In the listing that follows, find the line with "AMP - Assembly Improver [14, 12, 191, 29]", then copy exactly from it through the line with "statistical power analysis", leaving out every picture.

DATA RECORDS START

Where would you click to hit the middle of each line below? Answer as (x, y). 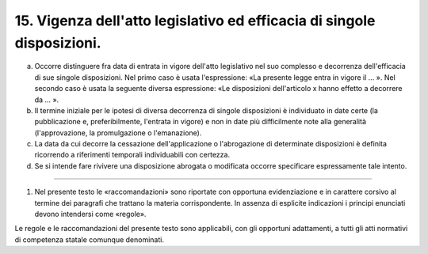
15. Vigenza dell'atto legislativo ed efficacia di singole (195, 21)
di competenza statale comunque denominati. (89, 239)
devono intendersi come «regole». (90, 214)
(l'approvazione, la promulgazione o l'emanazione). (118, 133)
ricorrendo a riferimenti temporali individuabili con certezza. (132, 155)
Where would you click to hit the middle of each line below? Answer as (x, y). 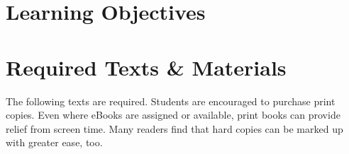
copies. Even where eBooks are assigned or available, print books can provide (173, 115)
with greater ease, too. (54, 142)
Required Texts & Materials (146, 67)
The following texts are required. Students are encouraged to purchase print (171, 101)
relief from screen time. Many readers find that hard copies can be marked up (174, 128)
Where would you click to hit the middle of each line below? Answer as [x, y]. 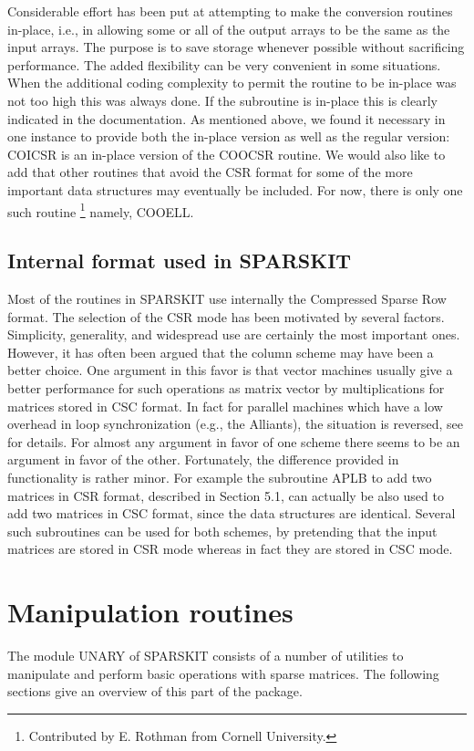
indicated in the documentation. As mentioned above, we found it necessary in [227, 118]
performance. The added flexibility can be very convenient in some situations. [224, 64]
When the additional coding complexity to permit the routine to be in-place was [232, 83]
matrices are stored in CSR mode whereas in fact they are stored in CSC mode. [230, 549]
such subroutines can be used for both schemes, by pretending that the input [222, 531]
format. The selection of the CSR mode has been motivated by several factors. [226, 316]
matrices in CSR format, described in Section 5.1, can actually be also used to [226, 495]
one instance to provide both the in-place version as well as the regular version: [229, 136]
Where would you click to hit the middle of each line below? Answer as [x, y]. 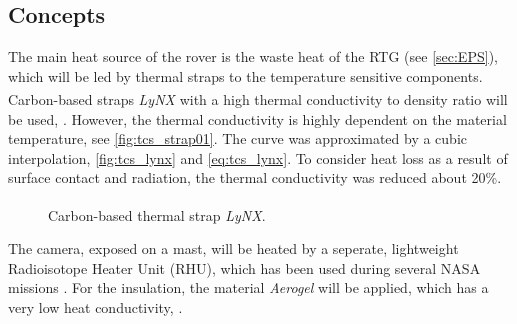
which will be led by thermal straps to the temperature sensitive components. [245, 75]
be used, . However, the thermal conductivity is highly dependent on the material [257, 118]
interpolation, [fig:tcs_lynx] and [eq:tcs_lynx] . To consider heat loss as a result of [258, 157]
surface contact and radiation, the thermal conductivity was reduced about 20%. [255, 177]
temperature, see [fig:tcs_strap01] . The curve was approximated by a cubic [237, 138]
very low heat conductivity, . [95, 307]
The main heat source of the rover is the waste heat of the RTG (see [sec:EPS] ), [253, 56]
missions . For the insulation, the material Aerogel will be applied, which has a [248, 287]
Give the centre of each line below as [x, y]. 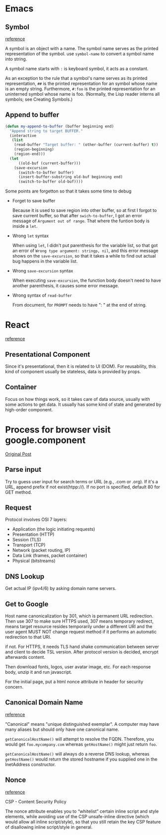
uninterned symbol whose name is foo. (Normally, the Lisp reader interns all [83, 94]
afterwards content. [25, 657]
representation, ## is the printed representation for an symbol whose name [81, 83]
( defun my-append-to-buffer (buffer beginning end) [59, 126]
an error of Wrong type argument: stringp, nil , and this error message [85, 251]
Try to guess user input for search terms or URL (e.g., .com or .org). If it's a [82, 481]
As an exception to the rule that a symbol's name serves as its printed [76, 78]
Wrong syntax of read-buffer [42, 295]
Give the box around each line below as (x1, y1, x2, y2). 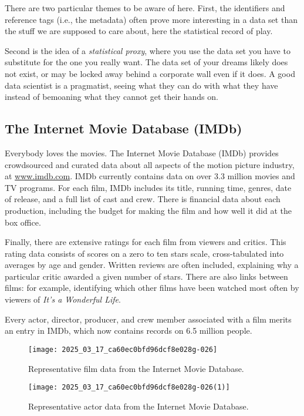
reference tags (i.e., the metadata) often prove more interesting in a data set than (5, 13, 298, 25)
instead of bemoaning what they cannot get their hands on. (5, 90, 218, 103)
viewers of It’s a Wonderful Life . (5, 293, 121, 306)
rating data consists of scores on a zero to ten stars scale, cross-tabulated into (5, 247, 284, 259)
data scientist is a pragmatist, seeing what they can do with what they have (5, 79, 278, 91)
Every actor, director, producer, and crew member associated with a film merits (5, 313, 292, 325)
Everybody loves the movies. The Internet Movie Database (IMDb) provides (5, 146, 279, 159)
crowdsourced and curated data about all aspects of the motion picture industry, (5, 158, 295, 170)
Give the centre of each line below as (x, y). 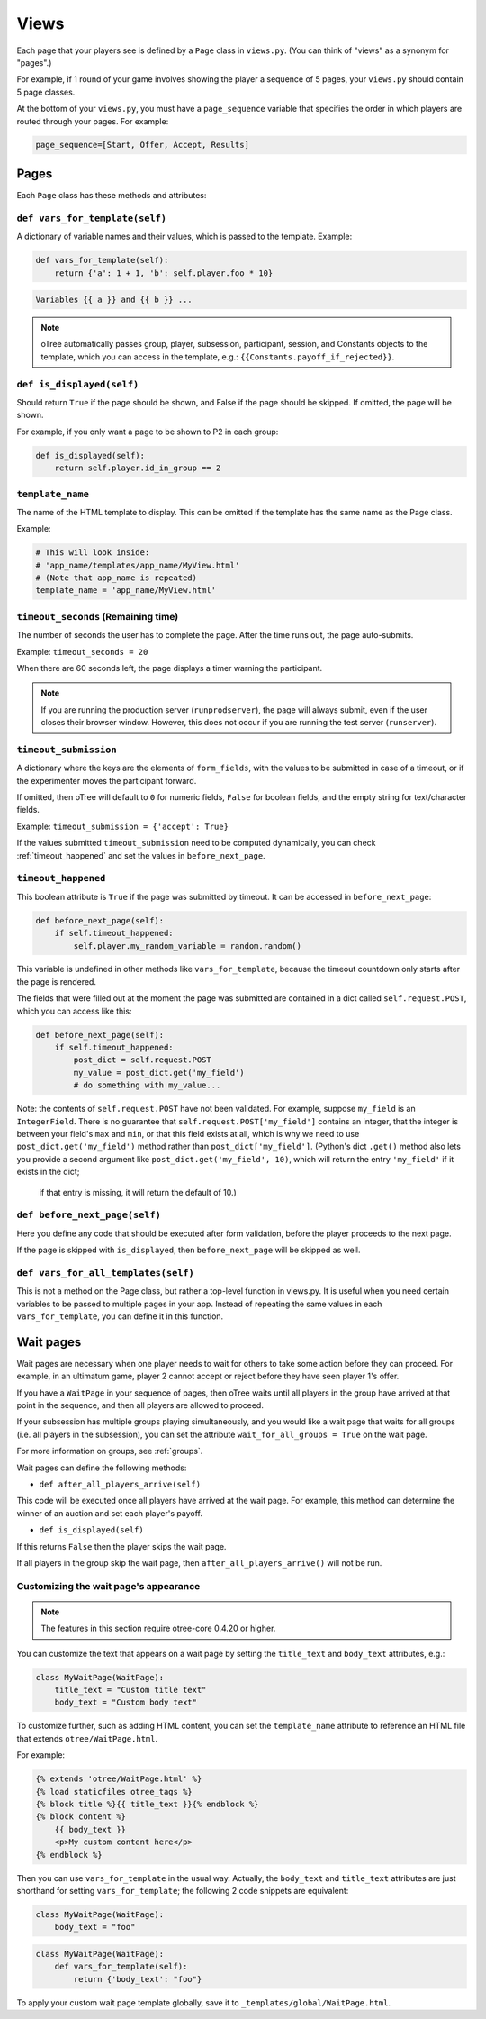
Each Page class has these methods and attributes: (112, 195)
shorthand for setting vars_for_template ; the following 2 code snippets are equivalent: (183, 1890)
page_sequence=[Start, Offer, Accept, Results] (142, 145)
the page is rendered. (56, 981)
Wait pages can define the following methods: (102, 1468)
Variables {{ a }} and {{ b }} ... (114, 300)
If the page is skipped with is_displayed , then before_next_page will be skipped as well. (189, 1250)
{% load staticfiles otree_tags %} (114, 1792)
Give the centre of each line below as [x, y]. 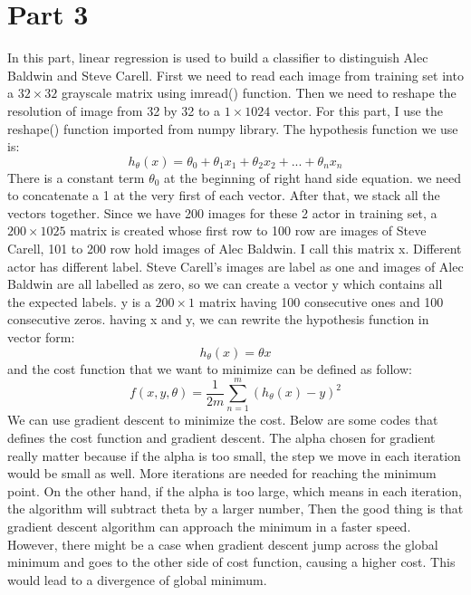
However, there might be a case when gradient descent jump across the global [223, 544]
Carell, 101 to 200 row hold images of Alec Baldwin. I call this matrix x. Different [235, 249]
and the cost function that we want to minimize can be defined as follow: [210, 368]
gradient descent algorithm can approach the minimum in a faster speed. [209, 526]
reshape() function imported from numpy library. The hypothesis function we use [233, 128]
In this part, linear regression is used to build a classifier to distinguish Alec [218, 58]
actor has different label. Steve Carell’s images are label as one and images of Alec [235, 266]
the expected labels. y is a [79, 301]
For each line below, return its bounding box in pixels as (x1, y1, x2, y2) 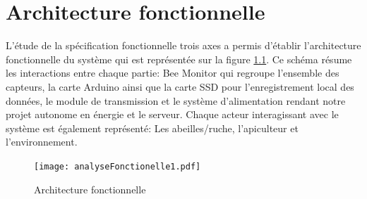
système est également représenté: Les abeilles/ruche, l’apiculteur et (6, 120, 299, 135)
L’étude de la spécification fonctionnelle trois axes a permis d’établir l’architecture (6, 38, 361, 53)
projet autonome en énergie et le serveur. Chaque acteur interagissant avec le (6, 107, 339, 122)
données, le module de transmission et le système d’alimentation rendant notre (6, 93, 346, 108)
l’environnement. (6, 134, 78, 149)
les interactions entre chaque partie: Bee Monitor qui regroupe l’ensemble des (6, 65, 339, 80)
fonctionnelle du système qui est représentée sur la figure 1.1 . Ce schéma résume (6, 51, 352, 66)
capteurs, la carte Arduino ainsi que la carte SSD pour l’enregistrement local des (6, 79, 354, 94)
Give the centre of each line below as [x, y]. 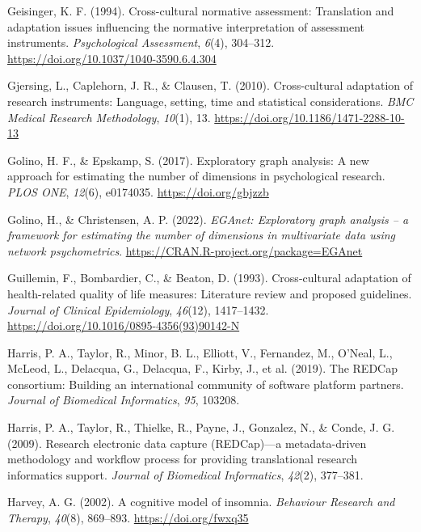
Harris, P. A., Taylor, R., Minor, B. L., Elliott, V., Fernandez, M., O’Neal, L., [200, 352]
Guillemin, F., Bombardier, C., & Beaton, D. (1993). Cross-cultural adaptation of [209, 278]
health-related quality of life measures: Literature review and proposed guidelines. [210, 293]
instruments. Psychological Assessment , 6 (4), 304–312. [141, 42]
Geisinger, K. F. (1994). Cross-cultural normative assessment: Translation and [201, 11]
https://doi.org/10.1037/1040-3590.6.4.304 [112, 58]
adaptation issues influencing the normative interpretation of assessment [186, 26]
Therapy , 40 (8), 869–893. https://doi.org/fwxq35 [128, 518]
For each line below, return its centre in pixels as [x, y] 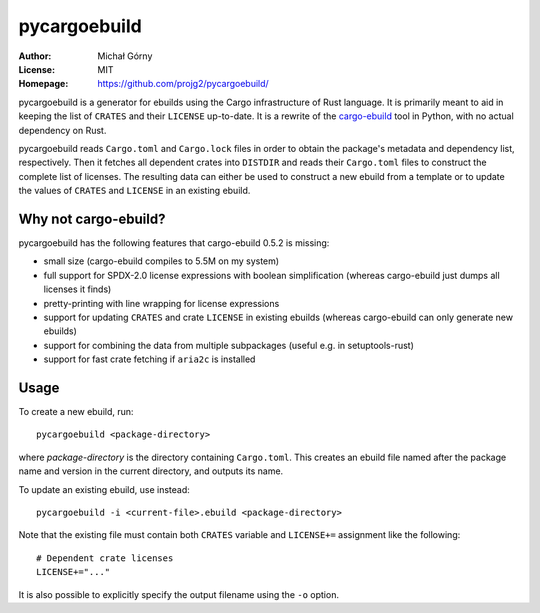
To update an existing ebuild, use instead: [104, 489]
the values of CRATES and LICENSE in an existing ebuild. [134, 191]
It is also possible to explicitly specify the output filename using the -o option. [179, 594]
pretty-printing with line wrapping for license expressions [161, 303]
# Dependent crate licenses [105, 558]
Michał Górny [125, 56]
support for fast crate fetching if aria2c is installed [149, 359]
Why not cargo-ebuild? [92, 218]
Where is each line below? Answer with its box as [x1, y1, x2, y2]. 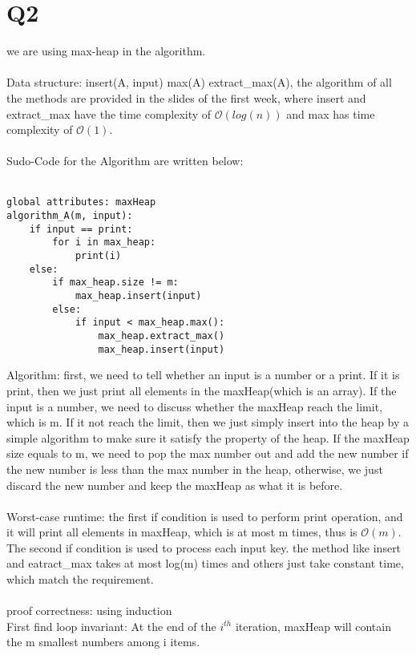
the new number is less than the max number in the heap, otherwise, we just [6, 460, 383, 477]
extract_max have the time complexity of [6, 105, 212, 122]
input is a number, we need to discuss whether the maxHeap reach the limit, [6, 398, 382, 414]
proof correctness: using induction [6, 602, 172, 619]
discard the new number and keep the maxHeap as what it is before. [6, 476, 343, 493]
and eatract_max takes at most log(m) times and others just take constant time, [6, 555, 404, 572]
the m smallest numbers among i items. [6, 633, 200, 650]
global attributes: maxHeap [6, 196, 156, 208]
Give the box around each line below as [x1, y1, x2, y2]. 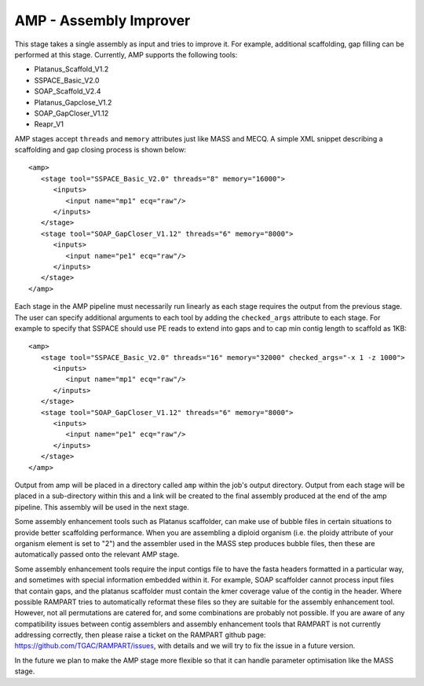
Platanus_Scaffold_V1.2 [34, 64, 109, 74]
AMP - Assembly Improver [14, 12, 191, 29]
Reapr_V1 [34, 119, 64, 129]
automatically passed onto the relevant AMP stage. [14, 550, 180, 559]
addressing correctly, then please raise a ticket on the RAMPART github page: [14, 630, 266, 640]
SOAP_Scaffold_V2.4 [34, 86, 101, 96]
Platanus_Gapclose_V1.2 [34, 97, 112, 107]
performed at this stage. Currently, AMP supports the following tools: [14, 50, 238, 59]
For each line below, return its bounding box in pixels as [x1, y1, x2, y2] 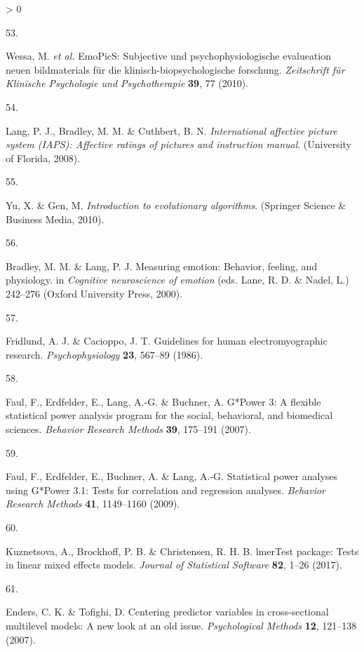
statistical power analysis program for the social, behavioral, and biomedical [6, 408, 333, 423]
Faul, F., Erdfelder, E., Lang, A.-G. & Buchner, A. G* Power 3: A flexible [6, 394, 321, 408]
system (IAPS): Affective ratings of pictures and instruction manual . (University [6, 137, 351, 152]
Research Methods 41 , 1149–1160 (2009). [6, 496, 180, 511]
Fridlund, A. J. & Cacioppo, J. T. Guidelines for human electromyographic [6, 333, 328, 348]
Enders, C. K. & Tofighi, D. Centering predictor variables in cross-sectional [6, 604, 329, 619]
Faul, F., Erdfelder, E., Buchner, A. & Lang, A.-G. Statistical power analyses [6, 469, 338, 484]
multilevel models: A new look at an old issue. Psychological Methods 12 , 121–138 [6, 618, 357, 632]
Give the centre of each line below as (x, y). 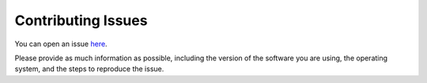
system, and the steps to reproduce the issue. (89, 69)
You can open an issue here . (61, 44)
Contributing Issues (81, 20)
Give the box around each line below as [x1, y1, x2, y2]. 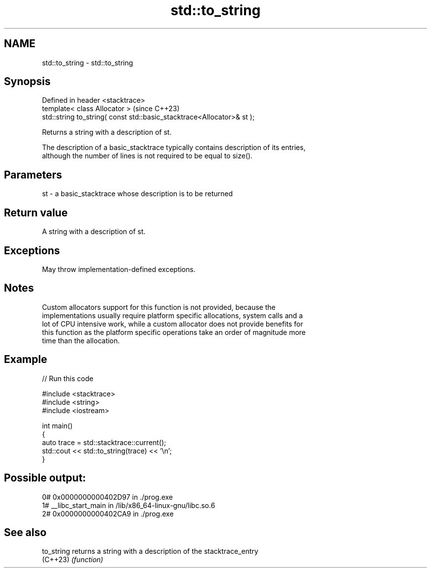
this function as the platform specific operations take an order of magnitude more [42, 328, 306, 336]
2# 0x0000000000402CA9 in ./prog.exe [42, 509, 174, 518]
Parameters [4, 168, 62, 181]
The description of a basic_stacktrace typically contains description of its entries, [42, 143, 306, 152]
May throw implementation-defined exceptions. [42, 265, 196, 273]
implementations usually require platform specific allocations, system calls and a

DATA RECORDS END

▸ **RESULT OF THE EXERCISE**
AMP - Assembly Improver [14, 12, 191, 29]
Reapr_V1 [34, 119, 64, 129]
automatically passed onto the relevant AMP stage. [14, 550, 180, 559]
addressing correctly, then please raise a ticket on the RAMPART github page: [14, 630, 266, 640]
SOAP_Scaffold_V2.4 [34, 86, 101, 96]
Platanus_Gapclose_V1.2 [34, 97, 112, 107]
performed at this stage. Currently, AMP supports the following tools: [14, 50, 238, 59]
For each line below, return its bounding box in pixels as [x1, y1, x2, y2] 
statistical power analysis program for the social, behavioral, and biomedical [6, 408, 333, 423]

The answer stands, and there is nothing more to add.